Our lab recently invented a new method, primary template-directed amplification (PTA), for amplifying the genome of a single cell. Our lab and others have established that PTA provides more complete and accurate representations of the original genome than all previously available whole genome amplification methods, enabling us to detect about 90% of small genomic variants with high precision. PTA is being applied to study many different sample types– from low input DNA samples such as ancient DNA to a range of eukaryotic cell studies to more accurately amplifying and assembling the genomes of single microbes. More recently, PTA has been paired with the Smart-seq chemistry to enable accurate genomic variant detection along with transcript quantification in the same cells. We are now working on a method for sparsely marking methylated cytosines to enable genome wide variant calling, transcript abundance, and regional methylation detection from the same cells. In addition to single-cell genomics, our lab is working on wet lab and computational methods to more accurately detect mutations, methylation, and microbial nucleic acid in cell-free DNA samples.

As a practicing pediatric oncologist, I care deeply about understanding why some oncology patients are cured with standard treatment regimens while others have disease recurrence, resulting in poor outcomes. In most patients, it is not that the entire cancer is inherently resistant to treatment, but that a very small fraction of the total population of malignant cells harbor or acquire resistance to many different anti-cancer agents, resulting in a malignancy that is incurable for many patients. Using the single cell methods we and others have developed, we are isolating and sequencing rare persistent cancer cells with the aim of understanding the biological mechanisms of treatment resistance, as well as identifying biomarkers that can serve as diagnostics and therapeutic targets to help guide patients to the most effective and least toxic treatment strategies. We are also complementing these studies with novel methods for identifying mutations, methylation changes, and microbe nucleic acid in cell-free DNA.

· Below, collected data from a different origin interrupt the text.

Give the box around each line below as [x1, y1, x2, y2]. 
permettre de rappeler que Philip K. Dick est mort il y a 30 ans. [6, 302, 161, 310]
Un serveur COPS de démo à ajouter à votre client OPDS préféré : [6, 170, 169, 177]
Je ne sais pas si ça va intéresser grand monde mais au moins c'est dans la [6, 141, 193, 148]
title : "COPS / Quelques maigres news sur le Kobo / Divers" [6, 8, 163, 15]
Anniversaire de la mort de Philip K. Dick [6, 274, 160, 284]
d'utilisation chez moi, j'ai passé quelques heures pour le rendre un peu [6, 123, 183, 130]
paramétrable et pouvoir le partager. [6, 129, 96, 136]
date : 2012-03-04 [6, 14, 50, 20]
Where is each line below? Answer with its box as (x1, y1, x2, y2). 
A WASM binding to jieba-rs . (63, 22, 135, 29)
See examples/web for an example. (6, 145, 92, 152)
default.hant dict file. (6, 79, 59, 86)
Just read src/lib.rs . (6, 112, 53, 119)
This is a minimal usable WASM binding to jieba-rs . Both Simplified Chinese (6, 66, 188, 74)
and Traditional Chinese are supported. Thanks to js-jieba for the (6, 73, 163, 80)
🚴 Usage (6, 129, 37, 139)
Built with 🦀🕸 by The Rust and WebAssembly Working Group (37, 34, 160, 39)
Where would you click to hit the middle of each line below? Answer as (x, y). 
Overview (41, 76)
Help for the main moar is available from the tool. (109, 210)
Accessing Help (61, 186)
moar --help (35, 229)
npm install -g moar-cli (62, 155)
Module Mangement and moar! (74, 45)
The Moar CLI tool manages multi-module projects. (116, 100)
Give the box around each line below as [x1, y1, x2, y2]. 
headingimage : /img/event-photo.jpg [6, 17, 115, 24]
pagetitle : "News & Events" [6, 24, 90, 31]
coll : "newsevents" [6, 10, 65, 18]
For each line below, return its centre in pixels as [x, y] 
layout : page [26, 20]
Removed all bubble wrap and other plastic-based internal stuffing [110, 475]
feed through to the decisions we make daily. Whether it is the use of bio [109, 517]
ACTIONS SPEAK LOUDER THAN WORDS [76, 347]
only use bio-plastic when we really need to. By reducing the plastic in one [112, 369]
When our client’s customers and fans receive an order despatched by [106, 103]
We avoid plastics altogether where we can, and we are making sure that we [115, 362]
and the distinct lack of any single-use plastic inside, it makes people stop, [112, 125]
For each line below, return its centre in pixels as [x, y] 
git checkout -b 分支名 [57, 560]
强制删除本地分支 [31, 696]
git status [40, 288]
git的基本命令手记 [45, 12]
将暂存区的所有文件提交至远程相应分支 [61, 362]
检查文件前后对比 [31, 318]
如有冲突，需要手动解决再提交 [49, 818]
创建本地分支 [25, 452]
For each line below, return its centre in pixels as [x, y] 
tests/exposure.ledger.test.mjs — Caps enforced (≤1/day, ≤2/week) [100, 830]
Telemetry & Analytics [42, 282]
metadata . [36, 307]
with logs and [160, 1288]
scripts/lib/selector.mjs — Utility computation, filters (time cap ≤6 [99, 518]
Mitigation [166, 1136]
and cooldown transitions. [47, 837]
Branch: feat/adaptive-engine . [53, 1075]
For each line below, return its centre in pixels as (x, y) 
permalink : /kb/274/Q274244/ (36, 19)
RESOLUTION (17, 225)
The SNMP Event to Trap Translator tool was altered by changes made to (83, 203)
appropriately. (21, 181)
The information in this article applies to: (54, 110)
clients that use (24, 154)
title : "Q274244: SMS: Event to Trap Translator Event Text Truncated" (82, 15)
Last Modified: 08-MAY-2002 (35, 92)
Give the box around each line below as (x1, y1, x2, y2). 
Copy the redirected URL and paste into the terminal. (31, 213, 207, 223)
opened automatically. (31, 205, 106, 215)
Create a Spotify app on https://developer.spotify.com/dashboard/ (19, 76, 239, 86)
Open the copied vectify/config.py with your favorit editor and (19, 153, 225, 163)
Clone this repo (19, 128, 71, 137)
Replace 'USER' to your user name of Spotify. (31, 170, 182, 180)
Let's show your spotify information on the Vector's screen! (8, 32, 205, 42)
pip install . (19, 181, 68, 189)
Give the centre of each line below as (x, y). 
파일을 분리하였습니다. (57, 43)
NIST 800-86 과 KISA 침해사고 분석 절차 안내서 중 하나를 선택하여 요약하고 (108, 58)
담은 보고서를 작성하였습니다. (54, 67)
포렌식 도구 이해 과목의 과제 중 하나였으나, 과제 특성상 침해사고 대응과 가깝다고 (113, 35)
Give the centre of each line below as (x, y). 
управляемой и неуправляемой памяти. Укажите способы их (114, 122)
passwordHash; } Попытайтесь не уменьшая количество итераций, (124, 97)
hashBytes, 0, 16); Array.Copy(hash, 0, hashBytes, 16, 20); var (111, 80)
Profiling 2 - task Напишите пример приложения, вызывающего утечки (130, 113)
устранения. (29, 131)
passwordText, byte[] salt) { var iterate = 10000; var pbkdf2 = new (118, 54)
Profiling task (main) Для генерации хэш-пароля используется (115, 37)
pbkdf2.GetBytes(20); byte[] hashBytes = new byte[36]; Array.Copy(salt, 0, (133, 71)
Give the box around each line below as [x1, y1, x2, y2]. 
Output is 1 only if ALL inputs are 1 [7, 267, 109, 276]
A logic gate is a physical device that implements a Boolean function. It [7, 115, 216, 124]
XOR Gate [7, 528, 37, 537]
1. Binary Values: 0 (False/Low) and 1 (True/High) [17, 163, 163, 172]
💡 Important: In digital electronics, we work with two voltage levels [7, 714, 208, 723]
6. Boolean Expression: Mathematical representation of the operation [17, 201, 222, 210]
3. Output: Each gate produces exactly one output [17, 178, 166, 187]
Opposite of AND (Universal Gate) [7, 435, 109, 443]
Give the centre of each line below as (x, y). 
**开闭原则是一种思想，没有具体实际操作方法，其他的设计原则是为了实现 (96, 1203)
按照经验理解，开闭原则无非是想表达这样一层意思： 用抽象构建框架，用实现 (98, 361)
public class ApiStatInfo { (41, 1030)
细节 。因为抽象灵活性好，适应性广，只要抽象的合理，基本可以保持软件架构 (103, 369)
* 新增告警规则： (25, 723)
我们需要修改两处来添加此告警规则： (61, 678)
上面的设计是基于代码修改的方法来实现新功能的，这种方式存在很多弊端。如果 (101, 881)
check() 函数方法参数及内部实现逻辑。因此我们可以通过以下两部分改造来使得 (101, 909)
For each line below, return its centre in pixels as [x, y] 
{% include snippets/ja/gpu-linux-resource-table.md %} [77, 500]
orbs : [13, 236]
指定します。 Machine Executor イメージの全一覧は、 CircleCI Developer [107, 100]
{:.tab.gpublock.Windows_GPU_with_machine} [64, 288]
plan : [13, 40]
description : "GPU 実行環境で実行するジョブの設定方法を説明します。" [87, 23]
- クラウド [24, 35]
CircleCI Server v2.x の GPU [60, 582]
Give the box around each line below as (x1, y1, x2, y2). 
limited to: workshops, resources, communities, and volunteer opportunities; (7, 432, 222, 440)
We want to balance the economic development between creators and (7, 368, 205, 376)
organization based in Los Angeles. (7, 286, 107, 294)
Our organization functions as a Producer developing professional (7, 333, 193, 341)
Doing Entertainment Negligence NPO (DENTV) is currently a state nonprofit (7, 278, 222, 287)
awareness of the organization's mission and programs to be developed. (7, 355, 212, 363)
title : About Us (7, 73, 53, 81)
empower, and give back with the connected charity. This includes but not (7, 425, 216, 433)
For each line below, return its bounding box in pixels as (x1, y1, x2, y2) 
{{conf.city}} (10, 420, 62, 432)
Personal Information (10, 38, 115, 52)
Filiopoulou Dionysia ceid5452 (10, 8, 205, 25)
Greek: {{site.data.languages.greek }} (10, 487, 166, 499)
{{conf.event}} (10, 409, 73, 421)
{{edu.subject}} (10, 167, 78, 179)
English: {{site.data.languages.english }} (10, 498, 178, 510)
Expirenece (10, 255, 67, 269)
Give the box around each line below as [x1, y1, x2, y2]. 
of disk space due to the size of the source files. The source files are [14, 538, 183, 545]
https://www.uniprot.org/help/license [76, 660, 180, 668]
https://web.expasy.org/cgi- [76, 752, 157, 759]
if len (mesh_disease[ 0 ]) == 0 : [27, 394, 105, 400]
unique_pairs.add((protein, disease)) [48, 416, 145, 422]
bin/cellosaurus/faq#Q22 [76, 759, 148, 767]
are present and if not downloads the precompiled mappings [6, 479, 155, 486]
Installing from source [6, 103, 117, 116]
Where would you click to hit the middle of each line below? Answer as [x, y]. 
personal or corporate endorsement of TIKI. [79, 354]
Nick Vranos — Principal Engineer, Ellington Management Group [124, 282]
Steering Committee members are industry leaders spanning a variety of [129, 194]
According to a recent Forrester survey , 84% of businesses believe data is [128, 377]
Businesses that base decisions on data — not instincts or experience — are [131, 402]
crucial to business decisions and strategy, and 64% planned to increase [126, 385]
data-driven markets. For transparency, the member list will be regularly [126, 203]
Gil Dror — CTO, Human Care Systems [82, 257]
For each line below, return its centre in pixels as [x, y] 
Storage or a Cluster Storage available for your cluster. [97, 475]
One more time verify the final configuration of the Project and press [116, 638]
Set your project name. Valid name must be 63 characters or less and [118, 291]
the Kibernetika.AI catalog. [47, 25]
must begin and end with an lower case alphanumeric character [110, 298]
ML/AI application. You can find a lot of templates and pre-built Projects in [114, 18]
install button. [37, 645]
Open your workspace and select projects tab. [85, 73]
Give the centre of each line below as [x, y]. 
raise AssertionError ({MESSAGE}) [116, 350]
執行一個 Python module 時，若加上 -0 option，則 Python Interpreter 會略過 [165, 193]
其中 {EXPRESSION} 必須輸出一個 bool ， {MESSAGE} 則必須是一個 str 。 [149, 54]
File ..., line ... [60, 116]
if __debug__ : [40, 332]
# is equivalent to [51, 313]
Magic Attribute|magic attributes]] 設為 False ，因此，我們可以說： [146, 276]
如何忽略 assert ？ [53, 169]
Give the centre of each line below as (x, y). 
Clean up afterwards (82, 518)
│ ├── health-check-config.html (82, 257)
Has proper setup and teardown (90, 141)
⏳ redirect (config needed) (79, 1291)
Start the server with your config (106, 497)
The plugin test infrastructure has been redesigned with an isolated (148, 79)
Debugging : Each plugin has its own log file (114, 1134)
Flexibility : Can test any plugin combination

All humans develop from a single cell into about 35 trillion cells, acquiring a somatic mutation about once every cell division. In addition, we replace billions of cells daily through ongoing divisions and continue to acquire mutations with exposure to environmental compounds as we age. Although we know this massive intra-tissue cellular genome diversity is present in each of us, little is known about how the mutations in those cells contribute to human diseases. Further, we know that a very small number of cells with somatic mutations evolve into a malignancy, suggesting that specific mutations interact with the epigenetic state of that cell to create disease phenotypes. We are deploying methods developed in our lab to examine the genetic and epigenetic states of the same single cells from normal and diseased human tissues with the aim of understanding the dependent and independent interactions of specific genetic and epigenetic features on abnormal cellular phenotypes. As an example, the video on the left depicts a collaboration with Gerry Grant (Chair of Neurosurgery at Duke) where he implants electrodes into pediatric patients with severe seizure disorder to map out zones for surgical resection. We then remove the tips of the electrodes and are able to sequence almost the entire genome of a single neuronal nucleus in an attempt to understand the underlying genetic changes that result in abnormal brain development.

Bacterial sepsis causes about 20% of global deaths annually. In collaboration with scientists and engineers from the IBM Innovation Labs in Almaden, we are developing a novel electronic nose system to detect diagnostic volatile organic compound signatures of bacterial sepsis from human samples. IBM has created a series of novel metal oxide gas sensors with high sensitivity, and have engineered a device to house the sensors, control flow of the incoming samples, and rapidly output a recording of the electrical signals. Although these sensors have the potential to provide extraordinarily high sensitivity, many of the signals are overlapping and nonspecific. Our lab is working to catalogue volatile organic compounds in blood that are specific to patients who have a bacterial bloodstream infection using mass spectrometry with the aim of identifying volatile biomarkers that can be amplified chemically and uniquely interact with the electronic nose system to produce a fast and inexpensive point-of-care test for bacterial sepsis.